Tears welling up in her eyes. Lacey dropped her gaze to her lap and the silver spur.
Her voice even softer now, Kate said, "That key, by the way, wasna the only thing I lost that night. The babe I was carryin' couldna stand all the excitement, I guess. I spent the next three weeks in the hospital recovering from the miscarriage."
Lacey still didn't know how she felt about Kate at that moment, but at those words, she couldn't stop the burst of compassion in her heart. "I feel bad for you about the babe, Kate, but I feel worse for myself. I spent thirteen years in that hospital thinkin' I was a madwoman—with the nurses thinkin' that, too. Now it seems that I didn't belong there a'tall."
Judge MacIver cleared his throat then, sounding as if he were about to bring the discussion to an end, but one sharp look from both Kate and Lacey changed his mind. Shrugging, he gestured for them to go on.
"No, lass," Kate said, picking up the conversation. "You didn't, but how was I to know what were in yer head? By the time I hired on there, ye'd been in a spell for two years. No one told me ye'd killed yer family. They just said you was a mute girl."
With a heavy sigh, Lacey leaned back in her chair and dropped her gaze to the floor.
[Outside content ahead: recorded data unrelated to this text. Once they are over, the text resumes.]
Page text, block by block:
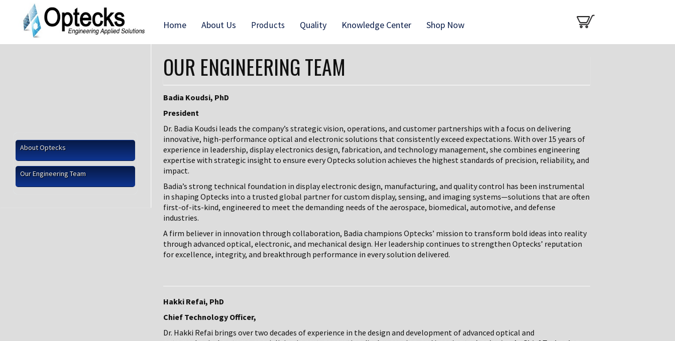
Home About Us Products Quality Knowledge Center Shop Now
OUR ENGINEERING TEAM
Badia Koudsi, PhD
President
Dr. Badia Koudsi leads the company’s strategic vision, operations, and customer partnerships with a focus on delivering
innovative, high-performance optical and electronic solutions that consistently exceed expectations. With over 15 years of
experience in leadership, display electronics design, fabrication, and technology management, she combines engineering
expertise with strategic insight to ensure every Optecks solution achieves the highest standards of precision, reliability, and
impact.
Badia’s strong technical foundation in display electronic design, manufacturing, and quality control has been instrumental
in shaping Optecks into a trusted global partner for custom display, sensing, and imaging systems—solutions that are often
first-of-its-kind, engineered to meet the demanding needs of the aerospace, biomedical, automotive, and defense
industries.
A firm believer in innovation through collaboration, Badia champions Optecks’ mission to transform bold ideas into reality
through advanced optical, electronic, and mechanical design. Her leadership continues to strengthen Optecks’ reputation
for excellence, integrity, and breakthrough performance in every solution delivered.
Hakki Refai, PhD
Chief Technology Officer,
Dr. Hakki Refai brings over two decades of experience in the design and development of advanced optical and
About Optecks
Our Engineering Team

"I come to work at St. Josephine's for only one reason, lass, and that was ye." Kate went on, her voice cracking now. "Wh
en I found out that ye was orphaned with no other family to take ye in, and locked up in the mad room of St. Josephine's, too, I felt my calling was with ye. I worked as a nursemaid for a confined lady a while, then used that reference to gain employment at the hospital. My only purpose was to be with ye and see that ye were well taken care of. I took ye on like the child I almost had, I guess, but I was glad to do it. I loved ye Lacey, and still do. I hope ye can find it in yer heart to forgive me someday."
With that, she spun in a slow circle and returned to her husband and child.
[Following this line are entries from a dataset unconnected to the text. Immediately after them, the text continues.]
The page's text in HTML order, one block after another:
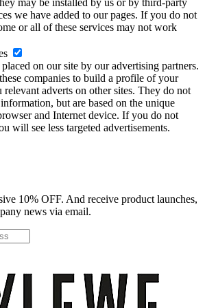
may be installed by us or by third-party
we have added to our pages. If you do not
or all of these services may not work
on our site by our advertising partners.
companies to build a profile of your
relevant adverts on other sites. They do not
but are based on the unique
and Internet device. If you do not
will see less targeted advertisements.
10% OFF. And receive product launches,
news via email.
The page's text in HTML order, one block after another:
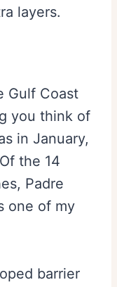
layers.
Gulf Coast
you think of
in January,
the 14
Padre
one of my
barrier
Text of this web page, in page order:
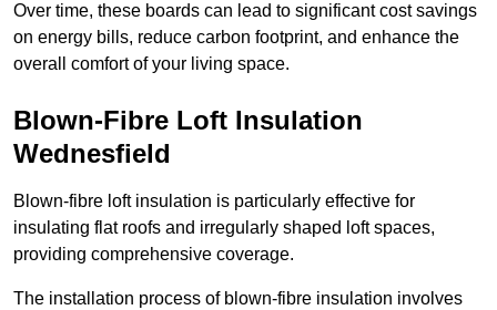
Over time, these boards can lead to significant cost savings
on energy bills, reduce carbon footprint, and enhance the
overall comfort of your living space.
Blown-Fibre Loft Insulation
Wednesfield
Blown-fibre loft insulation is particularly effective for
insulating flat roofs and irregularly shaped loft spaces,
providing comprehensive coverage.
The installation process of blown-fibre insulation involves
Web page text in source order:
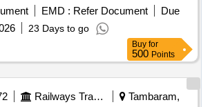
spec. No. WD-01-HLS-1994, Rev-05
& Material-Gr.52Cr4Mo2V conforming to
2022). [ Warranty Period: 30
EMD : Refer Document
Due
23 Days to go
Buy for
500 Points
Railways Transport Services
Tambaram,
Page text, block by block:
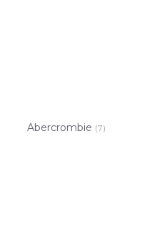
Abercrombie (7)
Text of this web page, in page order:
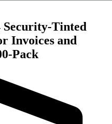
Security-Tinted
Invoices and
Pack

His own tone much less harsh than before, Judge MacIver turned to Lacey and said, "Let me see if I can get this straight myself. When you left Ireland, you were confined at the hospital and not free to go on your own?"
Her concentration shattered, Lacey did what she could to answer his questions honestly and clearly. "No, sir, I was not free to leave. Nurse Quinlin—Kate there—had to spirit me away in the night."
"In effect, you're saying that you ran away from the hospital?"
"Aye, sir, and come here with Kate because no man in Ireland would want an escaped mad girl as his wife."
"I see." He tapped a thoughtful finger against the bench. "So you came to Wyoming Territory and married the first man who'd have you without mentioning your previous mental history?"
"Aye," she admitted softly with a fair amount of shame. "That I did."
The judge glanced at Hawke, frowned and shook his head. Then he shouted to the guards at the back of the room. "I think we've done all we can in here. You may call in the jury and the gallery now. I'm ready to resume these proceedings."
Still fiddling with the little shamrock wheel on her spur, Lacey thought back to the questions the judge had asked of her, and in particular, to some of her answers. She glanced at Hawke, wondering what he thought of the exchange. His face was set and stony, unreadable, emotionless. As she stared at him, he stood up, gave her a long thoughtful look, then turned and walked out the door, fighting his way through the tide of incoming spectators.